_What to produce_.
Wherever a line in the records contains the word "layers", return that line.

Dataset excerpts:
----------
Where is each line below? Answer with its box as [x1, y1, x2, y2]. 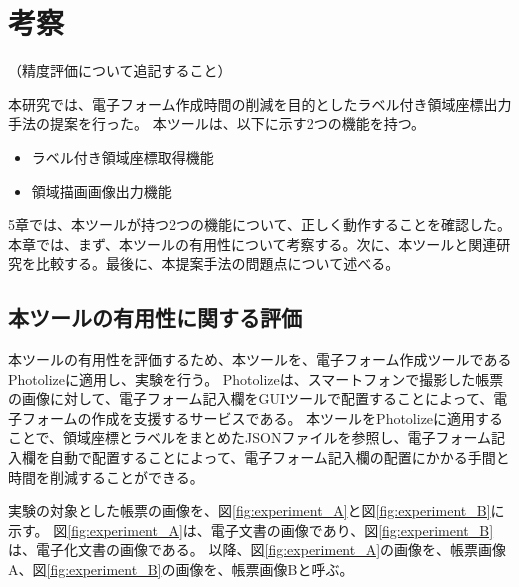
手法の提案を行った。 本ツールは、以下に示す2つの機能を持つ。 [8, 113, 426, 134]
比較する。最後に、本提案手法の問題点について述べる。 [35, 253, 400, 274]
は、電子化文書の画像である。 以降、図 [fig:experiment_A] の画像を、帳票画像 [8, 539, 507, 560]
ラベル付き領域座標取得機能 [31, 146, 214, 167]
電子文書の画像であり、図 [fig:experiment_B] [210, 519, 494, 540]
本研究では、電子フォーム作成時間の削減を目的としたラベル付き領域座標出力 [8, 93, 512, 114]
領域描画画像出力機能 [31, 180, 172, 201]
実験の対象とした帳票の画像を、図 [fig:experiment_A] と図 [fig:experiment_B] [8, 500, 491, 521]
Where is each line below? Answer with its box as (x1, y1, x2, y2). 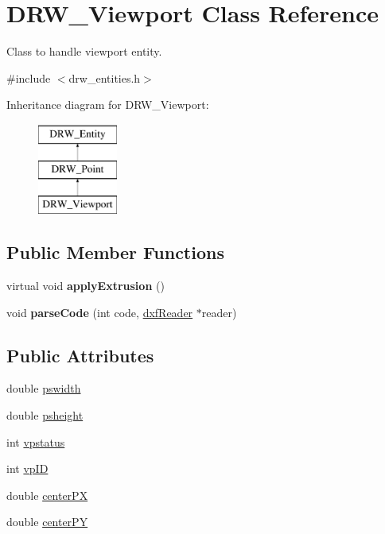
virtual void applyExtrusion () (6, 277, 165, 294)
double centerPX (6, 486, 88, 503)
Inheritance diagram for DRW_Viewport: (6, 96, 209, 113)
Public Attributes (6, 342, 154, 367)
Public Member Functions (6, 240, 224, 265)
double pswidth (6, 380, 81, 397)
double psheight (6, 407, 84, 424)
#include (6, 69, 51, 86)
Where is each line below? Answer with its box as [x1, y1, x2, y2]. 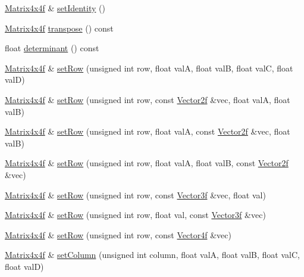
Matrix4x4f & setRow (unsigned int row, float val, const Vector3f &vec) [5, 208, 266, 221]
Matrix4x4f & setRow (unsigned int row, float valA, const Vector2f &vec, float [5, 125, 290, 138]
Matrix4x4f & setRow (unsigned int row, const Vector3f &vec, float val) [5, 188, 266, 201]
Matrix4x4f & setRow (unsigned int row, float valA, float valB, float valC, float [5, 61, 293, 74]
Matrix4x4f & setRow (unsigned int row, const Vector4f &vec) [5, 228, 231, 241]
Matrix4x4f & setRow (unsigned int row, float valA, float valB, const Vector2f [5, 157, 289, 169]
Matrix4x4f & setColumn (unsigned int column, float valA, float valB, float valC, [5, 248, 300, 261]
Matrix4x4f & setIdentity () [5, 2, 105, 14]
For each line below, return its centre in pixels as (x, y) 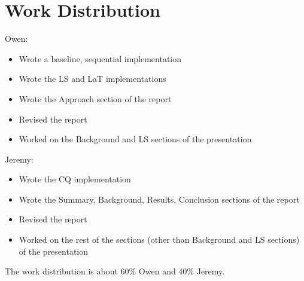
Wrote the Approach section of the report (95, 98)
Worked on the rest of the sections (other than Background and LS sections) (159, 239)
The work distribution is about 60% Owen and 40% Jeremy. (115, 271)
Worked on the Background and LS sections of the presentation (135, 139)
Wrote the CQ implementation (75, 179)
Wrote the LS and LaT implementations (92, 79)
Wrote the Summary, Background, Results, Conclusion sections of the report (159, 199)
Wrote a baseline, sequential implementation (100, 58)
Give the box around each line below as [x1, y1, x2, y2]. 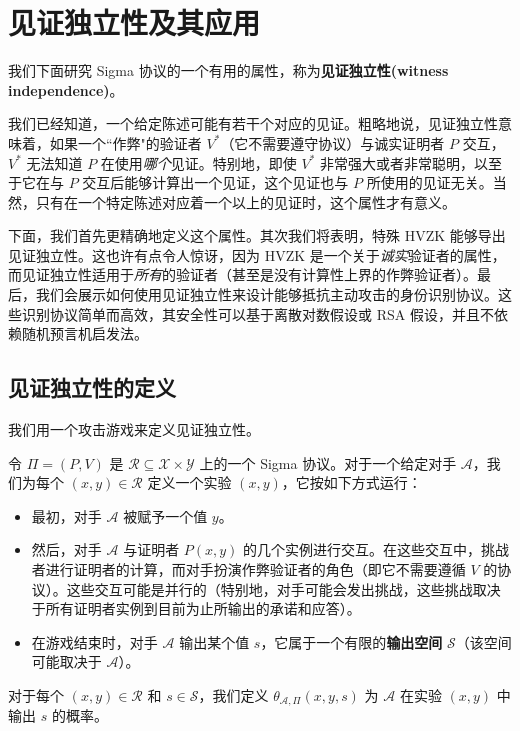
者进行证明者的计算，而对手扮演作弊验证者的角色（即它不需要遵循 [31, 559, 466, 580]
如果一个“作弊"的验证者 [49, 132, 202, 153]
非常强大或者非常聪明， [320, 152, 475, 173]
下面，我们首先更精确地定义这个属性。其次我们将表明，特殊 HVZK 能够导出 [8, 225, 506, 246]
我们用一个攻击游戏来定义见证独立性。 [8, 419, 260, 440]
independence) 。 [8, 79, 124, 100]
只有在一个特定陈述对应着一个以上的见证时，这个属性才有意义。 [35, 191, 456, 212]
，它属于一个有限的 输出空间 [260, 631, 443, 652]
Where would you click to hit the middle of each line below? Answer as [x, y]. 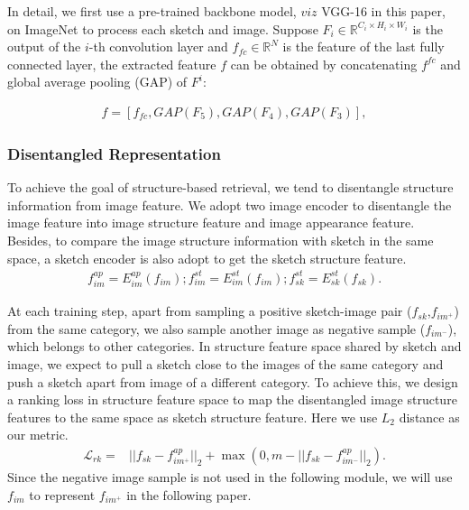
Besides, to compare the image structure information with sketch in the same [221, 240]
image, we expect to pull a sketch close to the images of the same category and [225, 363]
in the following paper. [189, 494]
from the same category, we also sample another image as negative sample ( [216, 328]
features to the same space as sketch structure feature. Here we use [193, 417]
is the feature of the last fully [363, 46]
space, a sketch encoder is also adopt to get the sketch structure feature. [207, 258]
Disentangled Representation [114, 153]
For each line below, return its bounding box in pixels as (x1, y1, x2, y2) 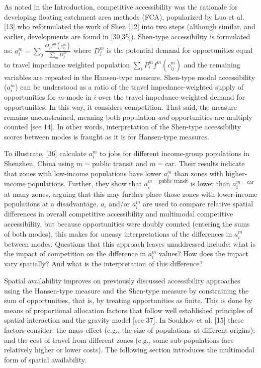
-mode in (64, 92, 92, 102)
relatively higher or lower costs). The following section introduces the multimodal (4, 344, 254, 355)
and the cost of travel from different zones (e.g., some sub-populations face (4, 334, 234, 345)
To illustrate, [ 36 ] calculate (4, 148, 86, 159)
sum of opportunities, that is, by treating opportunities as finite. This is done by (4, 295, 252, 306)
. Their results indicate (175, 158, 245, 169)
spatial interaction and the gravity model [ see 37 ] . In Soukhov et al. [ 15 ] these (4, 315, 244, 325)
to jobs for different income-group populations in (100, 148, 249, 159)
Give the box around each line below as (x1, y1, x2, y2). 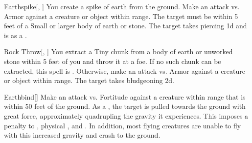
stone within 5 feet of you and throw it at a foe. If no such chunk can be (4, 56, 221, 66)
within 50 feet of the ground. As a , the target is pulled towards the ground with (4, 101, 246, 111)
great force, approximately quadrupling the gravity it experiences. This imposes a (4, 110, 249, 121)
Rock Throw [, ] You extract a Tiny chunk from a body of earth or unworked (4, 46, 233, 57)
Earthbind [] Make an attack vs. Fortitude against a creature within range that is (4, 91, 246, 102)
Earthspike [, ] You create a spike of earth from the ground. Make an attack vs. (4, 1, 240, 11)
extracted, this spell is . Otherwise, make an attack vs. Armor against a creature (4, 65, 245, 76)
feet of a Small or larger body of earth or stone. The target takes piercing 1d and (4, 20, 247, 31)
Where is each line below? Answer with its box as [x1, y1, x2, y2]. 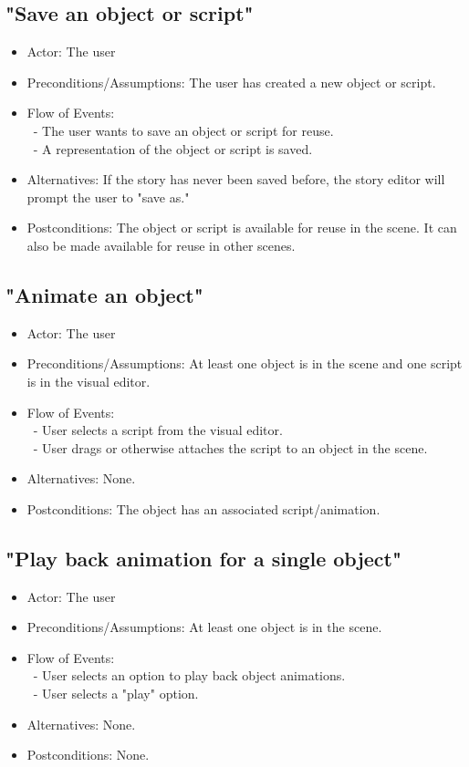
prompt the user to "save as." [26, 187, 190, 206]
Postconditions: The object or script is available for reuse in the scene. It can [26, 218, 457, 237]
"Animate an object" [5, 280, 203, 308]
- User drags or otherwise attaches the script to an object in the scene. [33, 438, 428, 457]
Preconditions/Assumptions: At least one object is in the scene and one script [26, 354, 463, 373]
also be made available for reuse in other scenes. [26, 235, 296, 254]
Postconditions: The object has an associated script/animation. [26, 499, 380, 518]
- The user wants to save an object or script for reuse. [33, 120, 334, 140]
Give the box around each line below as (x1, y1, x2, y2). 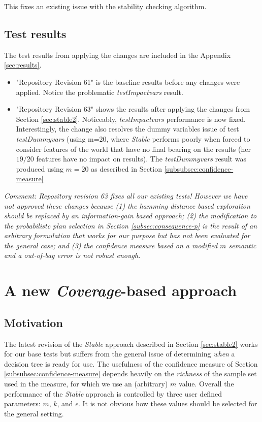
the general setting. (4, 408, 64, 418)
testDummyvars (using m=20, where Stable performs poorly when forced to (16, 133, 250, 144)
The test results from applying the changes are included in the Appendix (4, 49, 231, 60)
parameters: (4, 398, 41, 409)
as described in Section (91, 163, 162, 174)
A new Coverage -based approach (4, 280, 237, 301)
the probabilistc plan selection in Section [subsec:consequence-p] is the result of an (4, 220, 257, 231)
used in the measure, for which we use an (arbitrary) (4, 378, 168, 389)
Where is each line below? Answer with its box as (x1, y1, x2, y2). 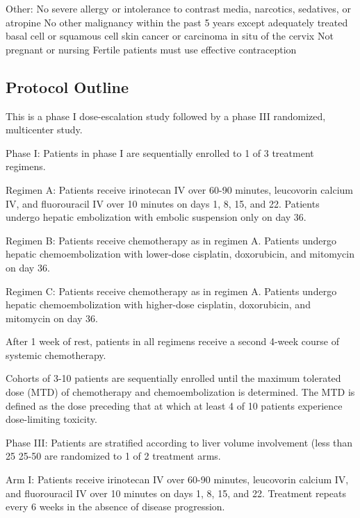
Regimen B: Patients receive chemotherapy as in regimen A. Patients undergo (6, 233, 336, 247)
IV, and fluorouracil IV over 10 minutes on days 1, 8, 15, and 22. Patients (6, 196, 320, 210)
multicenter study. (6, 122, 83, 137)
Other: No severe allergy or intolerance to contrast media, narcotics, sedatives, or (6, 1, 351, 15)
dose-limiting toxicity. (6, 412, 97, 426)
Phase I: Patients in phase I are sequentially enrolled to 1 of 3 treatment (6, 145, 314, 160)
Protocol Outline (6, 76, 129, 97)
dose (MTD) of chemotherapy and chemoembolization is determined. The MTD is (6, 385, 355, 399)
----------
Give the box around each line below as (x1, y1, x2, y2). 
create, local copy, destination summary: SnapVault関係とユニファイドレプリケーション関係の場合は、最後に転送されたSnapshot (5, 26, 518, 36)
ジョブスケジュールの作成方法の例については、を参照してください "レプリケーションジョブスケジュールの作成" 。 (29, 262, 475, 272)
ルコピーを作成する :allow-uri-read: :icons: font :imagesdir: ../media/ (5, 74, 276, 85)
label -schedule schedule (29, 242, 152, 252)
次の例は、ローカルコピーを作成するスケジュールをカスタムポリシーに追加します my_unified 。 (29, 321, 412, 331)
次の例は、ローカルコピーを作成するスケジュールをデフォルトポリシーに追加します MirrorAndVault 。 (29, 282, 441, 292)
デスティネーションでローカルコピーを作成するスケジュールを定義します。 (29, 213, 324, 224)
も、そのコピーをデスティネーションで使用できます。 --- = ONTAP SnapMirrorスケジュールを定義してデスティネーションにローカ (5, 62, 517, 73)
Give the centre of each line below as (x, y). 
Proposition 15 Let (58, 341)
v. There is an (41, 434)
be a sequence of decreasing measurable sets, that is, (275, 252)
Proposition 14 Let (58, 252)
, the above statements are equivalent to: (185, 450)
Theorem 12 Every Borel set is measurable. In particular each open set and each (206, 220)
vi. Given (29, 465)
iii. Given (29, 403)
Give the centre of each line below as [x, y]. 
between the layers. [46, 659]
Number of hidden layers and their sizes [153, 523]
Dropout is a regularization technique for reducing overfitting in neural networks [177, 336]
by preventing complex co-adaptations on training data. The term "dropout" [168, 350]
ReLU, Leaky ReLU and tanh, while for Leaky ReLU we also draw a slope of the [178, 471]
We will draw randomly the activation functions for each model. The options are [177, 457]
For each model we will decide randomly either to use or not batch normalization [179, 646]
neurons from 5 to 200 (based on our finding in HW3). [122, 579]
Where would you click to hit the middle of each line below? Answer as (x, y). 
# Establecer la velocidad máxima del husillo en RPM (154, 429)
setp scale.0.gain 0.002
----------
_Result for this task_.
between the layers. [46, 659]
Number of hidden layers and their sizes [153, 523]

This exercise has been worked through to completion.